Stored records
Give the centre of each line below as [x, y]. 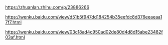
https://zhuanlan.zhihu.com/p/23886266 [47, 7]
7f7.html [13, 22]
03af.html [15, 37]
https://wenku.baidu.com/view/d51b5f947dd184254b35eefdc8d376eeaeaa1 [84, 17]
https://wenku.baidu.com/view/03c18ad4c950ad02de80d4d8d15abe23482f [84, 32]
--
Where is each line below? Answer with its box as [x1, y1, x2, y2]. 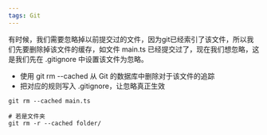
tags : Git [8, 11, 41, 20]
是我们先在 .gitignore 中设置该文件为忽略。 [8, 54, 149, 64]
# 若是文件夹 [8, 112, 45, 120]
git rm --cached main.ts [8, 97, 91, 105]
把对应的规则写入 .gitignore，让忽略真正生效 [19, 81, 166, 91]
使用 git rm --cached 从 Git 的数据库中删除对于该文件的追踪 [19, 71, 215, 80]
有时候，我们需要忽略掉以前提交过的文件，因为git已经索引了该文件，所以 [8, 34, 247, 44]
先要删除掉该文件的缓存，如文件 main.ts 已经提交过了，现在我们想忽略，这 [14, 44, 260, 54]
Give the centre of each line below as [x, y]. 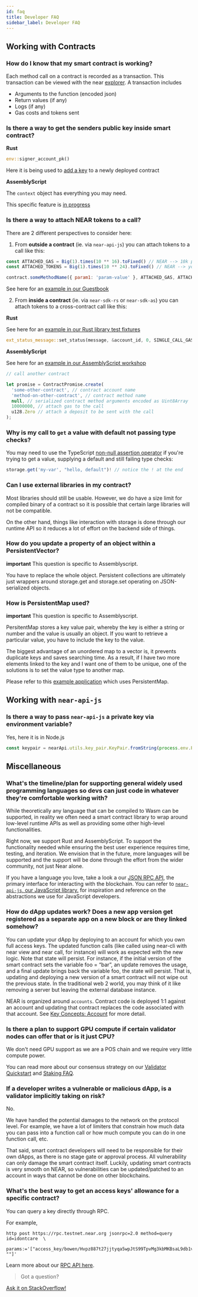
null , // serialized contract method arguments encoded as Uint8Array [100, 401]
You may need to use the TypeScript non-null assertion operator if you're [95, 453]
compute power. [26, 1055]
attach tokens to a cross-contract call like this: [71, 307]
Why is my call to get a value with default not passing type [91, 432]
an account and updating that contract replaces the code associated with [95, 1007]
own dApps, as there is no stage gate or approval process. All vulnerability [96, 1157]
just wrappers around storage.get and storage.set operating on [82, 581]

§ **WHAT NEEDS TO BE DONE**: Report each line of the entries where the word "main" occurs.

§ **TASK ANSWER**:
git rm --cached main.ts [8, 97, 91, 105]
先要删除掉该文件的缓存，如文件 main.ts 已经提交过了，现在我们想忽略，这 [14, 44, 260, 54]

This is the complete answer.